=== What you are asked to do ===
Using the records below, output the stretch that opens with the line containing "4 мая, 2021 324" and closes with the line containing "kawiarnie i inne miejsca warte zobaczenia?", exactly and including both lines, with nothing more.

Source data

- Opening Delimiter -

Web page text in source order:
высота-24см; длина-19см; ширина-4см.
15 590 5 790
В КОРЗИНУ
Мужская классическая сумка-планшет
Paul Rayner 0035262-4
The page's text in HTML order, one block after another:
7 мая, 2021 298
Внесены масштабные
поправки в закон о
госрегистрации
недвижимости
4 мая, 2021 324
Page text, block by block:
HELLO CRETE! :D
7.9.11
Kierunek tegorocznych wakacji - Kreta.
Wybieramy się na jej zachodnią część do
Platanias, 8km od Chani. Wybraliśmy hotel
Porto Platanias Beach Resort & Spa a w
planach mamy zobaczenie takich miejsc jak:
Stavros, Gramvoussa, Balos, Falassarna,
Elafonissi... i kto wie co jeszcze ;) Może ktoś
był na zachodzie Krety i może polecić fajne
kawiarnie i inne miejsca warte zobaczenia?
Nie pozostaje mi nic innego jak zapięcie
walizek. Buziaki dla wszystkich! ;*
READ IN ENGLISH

- Closing Delimiter -
- Opening Delimiter -

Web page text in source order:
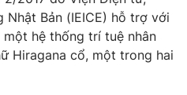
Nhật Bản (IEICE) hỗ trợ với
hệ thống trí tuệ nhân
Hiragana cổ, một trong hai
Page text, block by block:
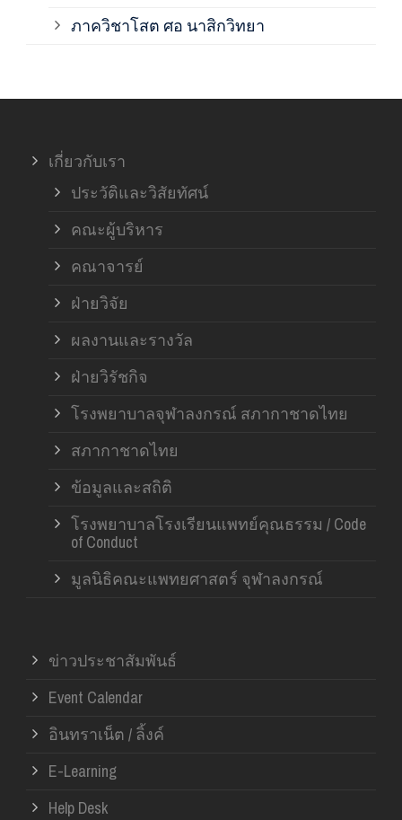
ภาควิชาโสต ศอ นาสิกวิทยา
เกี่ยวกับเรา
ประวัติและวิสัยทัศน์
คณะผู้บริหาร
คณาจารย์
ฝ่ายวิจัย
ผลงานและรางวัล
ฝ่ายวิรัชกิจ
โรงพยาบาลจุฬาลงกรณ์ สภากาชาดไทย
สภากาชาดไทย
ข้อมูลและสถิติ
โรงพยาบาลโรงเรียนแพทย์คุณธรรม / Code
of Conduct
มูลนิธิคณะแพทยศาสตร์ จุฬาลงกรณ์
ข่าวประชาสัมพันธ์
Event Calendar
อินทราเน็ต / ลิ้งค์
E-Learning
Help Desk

- Closing Delimiter -
- Opening Delimiter -

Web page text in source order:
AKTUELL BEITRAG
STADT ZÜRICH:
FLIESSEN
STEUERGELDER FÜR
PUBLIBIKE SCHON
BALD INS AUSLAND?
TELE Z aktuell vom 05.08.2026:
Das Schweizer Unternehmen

- Closing Delimiter -

=== Output below ===
4 мая, 2021 324
Page text, block by block:
HELLO CRETE! :D
7.9.11
Kierunek tegorocznych wakacji - Kreta.
Wybieramy się na jej zachodnią część do
Platanias, 8km od Chani. Wybraliśmy hotel
Porto Platanias Beach Resort & Spa a w
planach mamy zobaczenie takich miejsc jak:
Stavros, Gramvoussa, Balos, Falassarna,
Elafonissi... i kto wie co jeszcze ;) Może ktoś
był na zachodzie Krety i może polecić fajne
kawiarnie i inne miejsca warte zobaczenia?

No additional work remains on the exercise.